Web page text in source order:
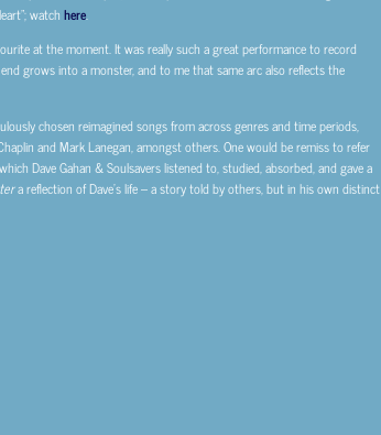
watch here.
at the moment. It was really such a great performance to record
grows into a monster, and to me that same arc also reflects the
chosen reimagined songs from across genres and time periods,
and Mark Lanegan, amongst others. One would be remiss to refer
Dave Gahan & Soulsavers listened to, studied, absorbed, and gave a
a reflection of Dave’s life – a story told by others, but in his own distinct
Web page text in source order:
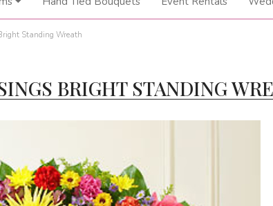
Standing Wreath
BRIGHT STANDING

------------------------------------------------

**What is being asked**:
Transcribe the whole listing exactly but exclude images.

**Your response**:
Web page text in source order:
watch here.
at the moment. It was really such a great performance to record
grows into a monster, and to me that same arc also reflects the
chosen reimagined songs from across genres and time periods,
and Mark Lanegan, amongst others. One would be remiss to refer
Dave Gahan & Soulsavers listened to, studied, absorbed, and gave a
a reflection of Dave’s life – a story told by others, but in his own distinct
Web page text in source order:
Standing Wreath
BRIGHT STANDING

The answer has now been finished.